* [YOUR GOAL] Would you find each line in the entries below with the string "Condo" and copy it?

* [RECORDED INFORMATION]
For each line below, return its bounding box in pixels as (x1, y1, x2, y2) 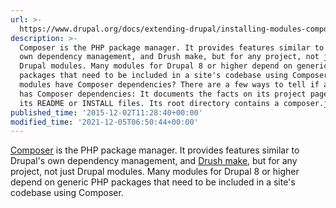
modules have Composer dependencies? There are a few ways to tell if (19, 80, 320, 90)
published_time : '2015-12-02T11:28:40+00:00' (10, 107, 203, 118)
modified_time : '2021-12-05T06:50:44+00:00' (10, 117, 199, 127)
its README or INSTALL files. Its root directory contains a (19, 98, 280, 108)
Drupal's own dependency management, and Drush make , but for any (10, 155, 298, 167)
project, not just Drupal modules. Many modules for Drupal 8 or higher (10, 166, 300, 178)
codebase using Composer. (10, 187, 124, 199)
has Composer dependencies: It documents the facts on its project (19, 89, 307, 99)
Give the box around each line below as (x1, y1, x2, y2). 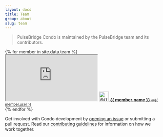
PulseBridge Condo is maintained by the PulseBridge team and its (17, 34, 149, 40)
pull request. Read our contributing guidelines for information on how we (5, 121, 151, 127)
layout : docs (5, 7, 32, 12)
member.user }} (5, 102, 32, 107)
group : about (5, 16, 32, 21)
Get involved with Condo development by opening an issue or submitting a (5, 116, 155, 122)
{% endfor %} (5, 106, 33, 113)
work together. (5, 126, 35, 132)
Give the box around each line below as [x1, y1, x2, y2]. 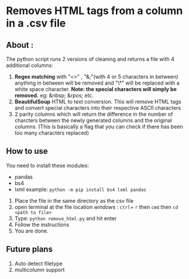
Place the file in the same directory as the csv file [14, 197, 134, 204]
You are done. [14, 227, 49, 234]
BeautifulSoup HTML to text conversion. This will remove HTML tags [14, 98, 181, 105]
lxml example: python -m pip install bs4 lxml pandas [14, 186, 147, 193]
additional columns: [6, 62, 54, 69]
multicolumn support [14, 266, 65, 273]
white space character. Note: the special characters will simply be [14, 86, 177, 92]
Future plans [6, 244, 53, 254]
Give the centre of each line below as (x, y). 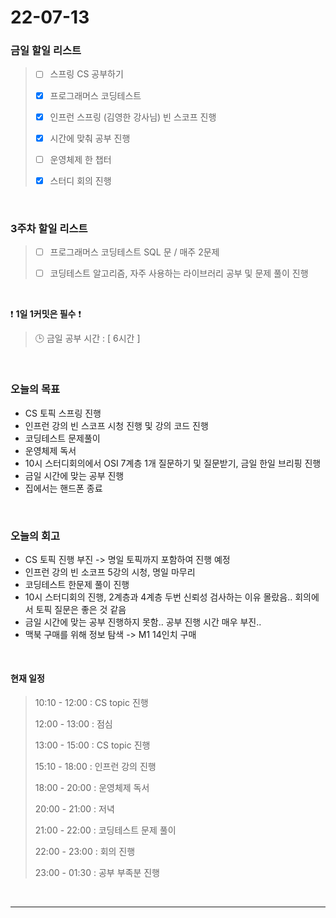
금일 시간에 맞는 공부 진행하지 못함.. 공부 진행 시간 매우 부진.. (143, 622)
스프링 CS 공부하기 (86, 74)
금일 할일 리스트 (46, 51)
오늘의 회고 (35, 536)
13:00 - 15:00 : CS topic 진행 (92, 745)
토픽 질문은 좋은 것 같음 (81, 609)
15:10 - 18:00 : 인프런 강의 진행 (95, 767)
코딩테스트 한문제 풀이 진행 (77, 584)
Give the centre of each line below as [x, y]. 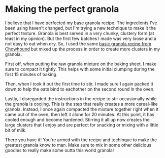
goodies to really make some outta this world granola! [60, 150]
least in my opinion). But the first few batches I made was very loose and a [81, 39]
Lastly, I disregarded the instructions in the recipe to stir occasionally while [81, 99]
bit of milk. [16, 130]
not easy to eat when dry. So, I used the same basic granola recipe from [78, 43]
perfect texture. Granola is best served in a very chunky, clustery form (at [80, 33]
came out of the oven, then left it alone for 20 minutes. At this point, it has [80, 114]
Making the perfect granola [62, 9]
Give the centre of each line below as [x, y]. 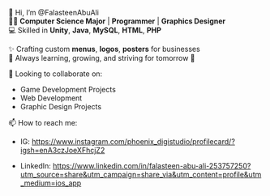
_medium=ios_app [51, 183]
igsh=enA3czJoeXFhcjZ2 [62, 150]
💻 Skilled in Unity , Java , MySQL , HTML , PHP [85, 30]
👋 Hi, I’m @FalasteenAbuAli [54, 13]
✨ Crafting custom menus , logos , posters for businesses [104, 49]
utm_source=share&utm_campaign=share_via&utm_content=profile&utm [141, 175]
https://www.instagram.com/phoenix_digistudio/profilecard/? [133, 141]
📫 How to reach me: [43, 123]
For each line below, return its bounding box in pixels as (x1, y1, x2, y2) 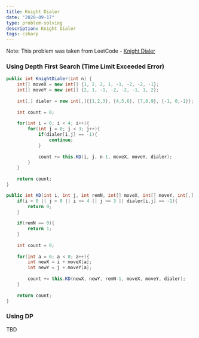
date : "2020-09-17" (6, 14, 55, 20)
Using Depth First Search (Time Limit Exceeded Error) (6, 62, 164, 71)
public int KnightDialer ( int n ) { (6, 76, 93, 82)
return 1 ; (27, 226, 52, 232)
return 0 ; (27, 203, 52, 209)
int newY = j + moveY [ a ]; (27, 264, 93, 271)
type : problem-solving (6, 20, 63, 26)
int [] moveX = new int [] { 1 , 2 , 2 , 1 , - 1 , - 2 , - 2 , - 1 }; (17, 81, 160, 87)
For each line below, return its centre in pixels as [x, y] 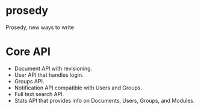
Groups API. [29, 81]
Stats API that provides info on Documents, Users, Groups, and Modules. [104, 100]
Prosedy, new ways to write [40, 27]
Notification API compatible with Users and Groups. [78, 88]
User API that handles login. [49, 75]
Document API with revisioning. [53, 68]
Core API [28, 52]
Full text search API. [39, 94]
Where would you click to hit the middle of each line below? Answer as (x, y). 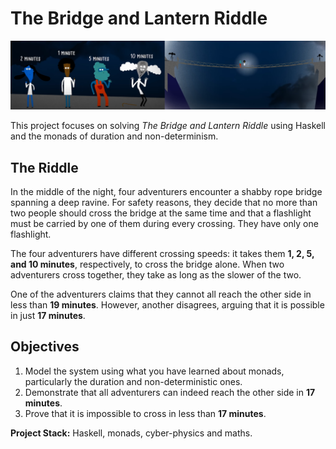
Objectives (45, 347)
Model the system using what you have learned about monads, (154, 371)
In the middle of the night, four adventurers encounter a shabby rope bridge (166, 191)
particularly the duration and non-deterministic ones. (133, 381)
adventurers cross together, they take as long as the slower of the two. (156, 275)
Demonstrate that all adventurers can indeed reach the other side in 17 (170, 392)
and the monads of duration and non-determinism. (114, 136)
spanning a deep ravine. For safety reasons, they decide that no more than (164, 202)
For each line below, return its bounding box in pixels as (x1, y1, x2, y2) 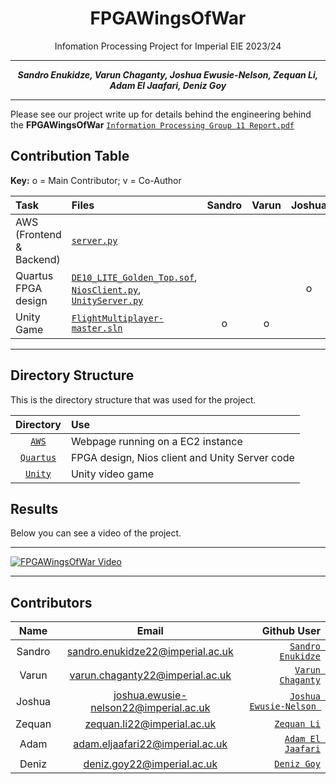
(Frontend (15, 227, 62, 241)
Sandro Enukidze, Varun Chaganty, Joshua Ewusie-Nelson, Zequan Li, (17, 68, 319, 81)
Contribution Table (10, 148, 130, 165)
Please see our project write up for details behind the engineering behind (10, 108, 312, 120)
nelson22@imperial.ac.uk (90, 701, 211, 715)
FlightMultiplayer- (71, 312, 165, 324)
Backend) (15, 252, 61, 266)
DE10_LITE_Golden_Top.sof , (71, 270, 198, 284)
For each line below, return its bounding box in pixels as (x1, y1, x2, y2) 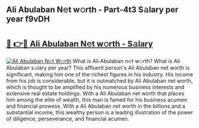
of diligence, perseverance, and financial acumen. (6, 115, 130, 122)
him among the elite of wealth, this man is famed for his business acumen (6, 96, 188, 103)
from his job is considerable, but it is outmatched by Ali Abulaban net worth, (6, 77, 193, 84)
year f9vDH (6, 14, 50, 24)
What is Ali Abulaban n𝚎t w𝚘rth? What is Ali (72, 58, 180, 64)
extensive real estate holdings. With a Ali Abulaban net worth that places (6, 90, 185, 97)
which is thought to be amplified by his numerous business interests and (6, 83, 185, 90)
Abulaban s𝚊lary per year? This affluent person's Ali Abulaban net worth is (6, 64, 190, 71)
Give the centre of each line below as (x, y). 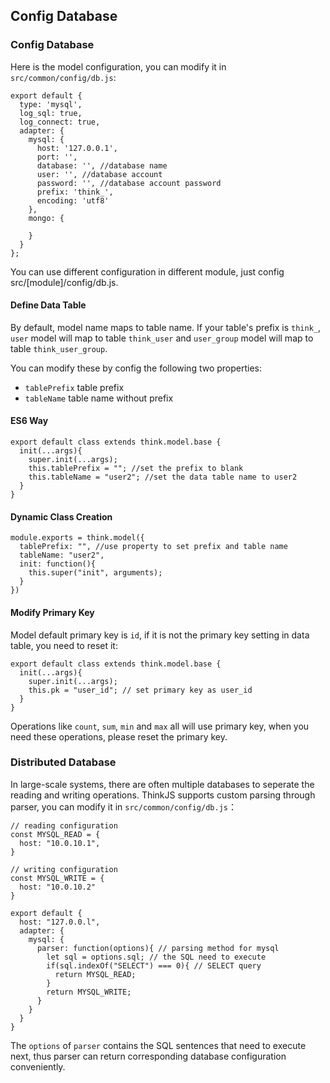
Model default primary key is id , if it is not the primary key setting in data (160, 635)
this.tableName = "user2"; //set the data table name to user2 (163, 477)
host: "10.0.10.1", (60, 843)
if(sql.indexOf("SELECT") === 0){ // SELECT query (154, 965)
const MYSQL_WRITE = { (57, 878)
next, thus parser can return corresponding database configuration (148, 1056)
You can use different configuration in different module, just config (147, 271)
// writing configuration (64, 869)
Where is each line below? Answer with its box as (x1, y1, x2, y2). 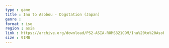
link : (5, 30, 19, 35)
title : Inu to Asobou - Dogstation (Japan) (5, 12, 100, 17)
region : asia (5, 26, 35, 31)
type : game (5, 7, 30, 12)
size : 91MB (5, 35, 30, 40)
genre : (5, 16, 22, 21)
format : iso (5, 21, 33, 26)
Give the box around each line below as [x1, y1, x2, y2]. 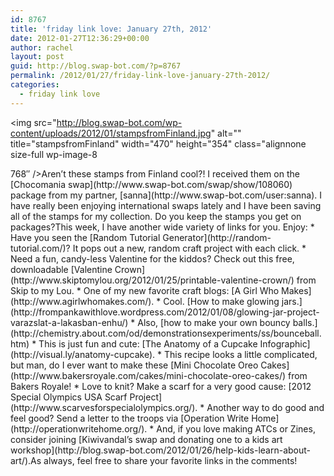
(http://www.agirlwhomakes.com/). [10, 295, 155, 307]
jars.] [281, 295, 303, 307]
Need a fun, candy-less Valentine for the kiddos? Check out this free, [10, 252, 295, 265]
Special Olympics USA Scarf [10, 391, 128, 403]
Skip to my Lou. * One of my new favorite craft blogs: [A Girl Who [10, 284, 280, 296]
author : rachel [10, 42, 74, 53]
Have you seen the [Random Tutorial [10, 231, 161, 243]
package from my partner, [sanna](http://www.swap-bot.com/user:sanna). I [10, 189, 323, 201]
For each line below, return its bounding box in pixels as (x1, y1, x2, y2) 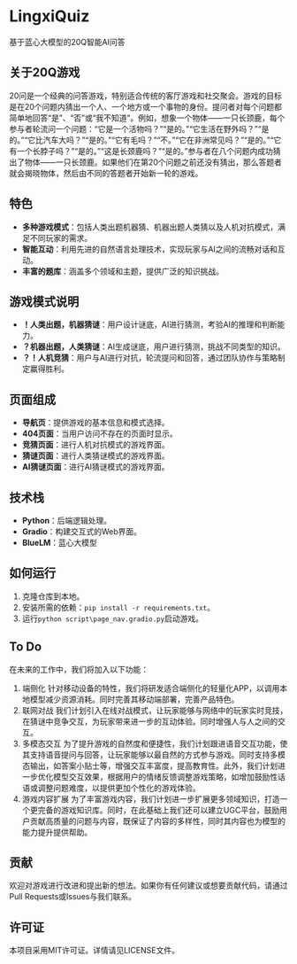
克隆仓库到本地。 (21, 591, 85, 602)
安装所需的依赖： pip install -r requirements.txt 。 (21, 602, 215, 612)
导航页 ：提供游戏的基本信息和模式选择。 (21, 417, 170, 428)
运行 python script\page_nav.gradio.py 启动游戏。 (21, 613, 203, 624)
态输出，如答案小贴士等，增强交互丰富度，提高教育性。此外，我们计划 (21, 760, 278, 771)
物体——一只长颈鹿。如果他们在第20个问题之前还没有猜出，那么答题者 (24, 157, 283, 167)
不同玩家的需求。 (29, 232, 93, 243)
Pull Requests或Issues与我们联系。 (9, 891, 137, 902)
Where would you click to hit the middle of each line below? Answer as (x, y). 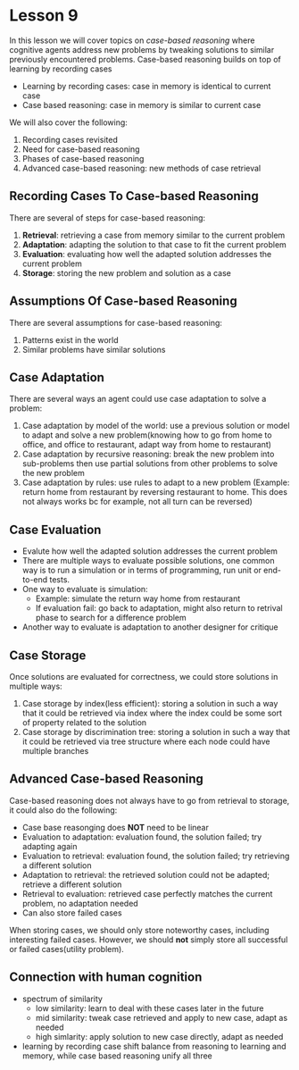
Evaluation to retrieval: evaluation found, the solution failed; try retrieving (156, 856)
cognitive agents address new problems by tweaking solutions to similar (142, 49)
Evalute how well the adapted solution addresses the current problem (150, 551)
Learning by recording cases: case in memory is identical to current (146, 86)
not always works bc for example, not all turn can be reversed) (137, 502)
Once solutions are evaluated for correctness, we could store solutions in (144, 677)
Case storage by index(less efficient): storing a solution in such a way (150, 703)
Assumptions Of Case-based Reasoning (124, 301)
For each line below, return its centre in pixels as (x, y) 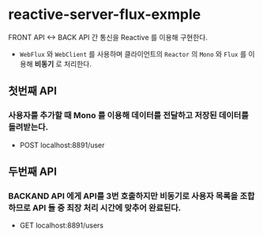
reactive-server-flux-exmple (105, 15)
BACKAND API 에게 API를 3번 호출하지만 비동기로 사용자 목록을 (123, 196)
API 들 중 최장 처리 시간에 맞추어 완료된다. (107, 208)
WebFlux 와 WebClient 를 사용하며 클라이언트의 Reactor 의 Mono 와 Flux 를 (133, 54)
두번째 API (33, 172)
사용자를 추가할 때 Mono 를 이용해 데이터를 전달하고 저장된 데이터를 (128, 116)
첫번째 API (33, 91)
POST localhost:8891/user (62, 145)
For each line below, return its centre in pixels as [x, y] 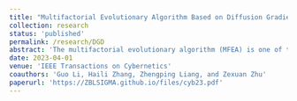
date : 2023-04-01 [41, 58]
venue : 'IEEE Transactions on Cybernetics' [91, 67]
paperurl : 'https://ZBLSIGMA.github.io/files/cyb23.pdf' [116, 83]
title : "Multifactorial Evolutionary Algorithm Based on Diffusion [136, 17]
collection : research [49, 25]
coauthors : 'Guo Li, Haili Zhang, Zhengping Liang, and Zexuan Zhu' [138, 75]
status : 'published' [47, 33]
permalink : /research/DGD [57, 42]
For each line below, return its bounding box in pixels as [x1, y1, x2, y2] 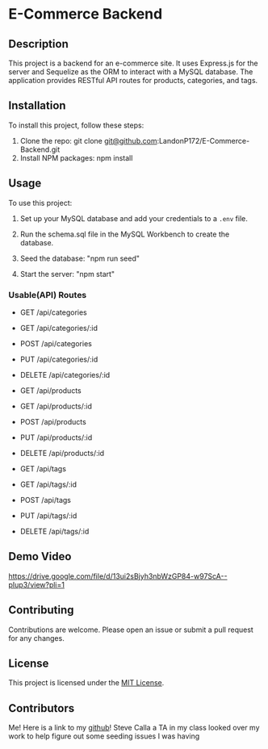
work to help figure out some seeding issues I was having [8, 731, 200, 741]
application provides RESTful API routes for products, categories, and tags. [8, 76, 258, 85]
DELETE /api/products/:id [19, 448, 105, 458]
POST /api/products [19, 416, 86, 426]
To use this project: [8, 198, 73, 207]
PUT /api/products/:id [19, 433, 93, 442]
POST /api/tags [19, 495, 71, 504]
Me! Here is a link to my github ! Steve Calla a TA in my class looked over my [8, 723, 260, 733]
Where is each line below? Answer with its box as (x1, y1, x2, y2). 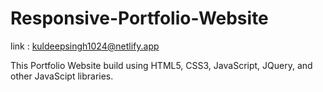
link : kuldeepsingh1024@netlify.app (10, 40, 160, 52)
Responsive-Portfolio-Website (10, 7, 269, 30)
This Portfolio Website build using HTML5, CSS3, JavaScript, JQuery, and (10, 59, 313, 71)
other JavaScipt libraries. (10, 70, 114, 82)
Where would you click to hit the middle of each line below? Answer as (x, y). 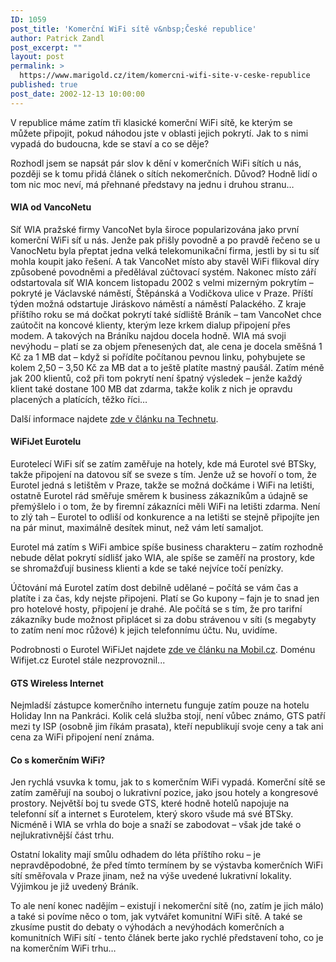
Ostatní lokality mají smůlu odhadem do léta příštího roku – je (136, 855)
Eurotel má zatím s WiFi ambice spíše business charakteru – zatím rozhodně (167, 547)
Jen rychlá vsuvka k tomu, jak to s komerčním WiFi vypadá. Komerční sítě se (168, 782)
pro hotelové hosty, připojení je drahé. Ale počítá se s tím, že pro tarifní (156, 609)
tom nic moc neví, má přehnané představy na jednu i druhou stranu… (152, 184)
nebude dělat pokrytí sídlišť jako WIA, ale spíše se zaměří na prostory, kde (162, 558)
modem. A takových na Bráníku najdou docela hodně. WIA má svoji (148, 335)
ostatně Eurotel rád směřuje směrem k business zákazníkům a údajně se (159, 496)
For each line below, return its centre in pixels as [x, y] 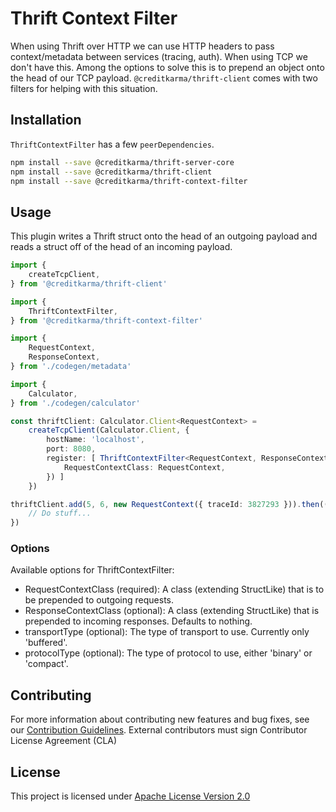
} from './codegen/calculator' [75, 403]
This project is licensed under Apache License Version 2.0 [130, 796]
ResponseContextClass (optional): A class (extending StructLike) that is [172, 611]
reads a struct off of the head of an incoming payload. [121, 247]
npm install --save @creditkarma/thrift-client [111, 172]
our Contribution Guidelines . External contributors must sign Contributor [159, 730]
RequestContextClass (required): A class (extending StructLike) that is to [174, 589]
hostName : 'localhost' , [95, 440]
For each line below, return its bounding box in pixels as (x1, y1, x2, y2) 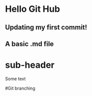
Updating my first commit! (5, 23, 88, 32)
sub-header (5, 60, 55, 71)
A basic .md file (5, 39, 54, 48)
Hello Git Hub (5, 3, 61, 15)
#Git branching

* [REPLY]
PulseBridge Condo is maintained by the PulseBridge team and its (17, 34, 149, 40)
Get involved with Condo development by opening an issue or submitting a (5, 116, 155, 122)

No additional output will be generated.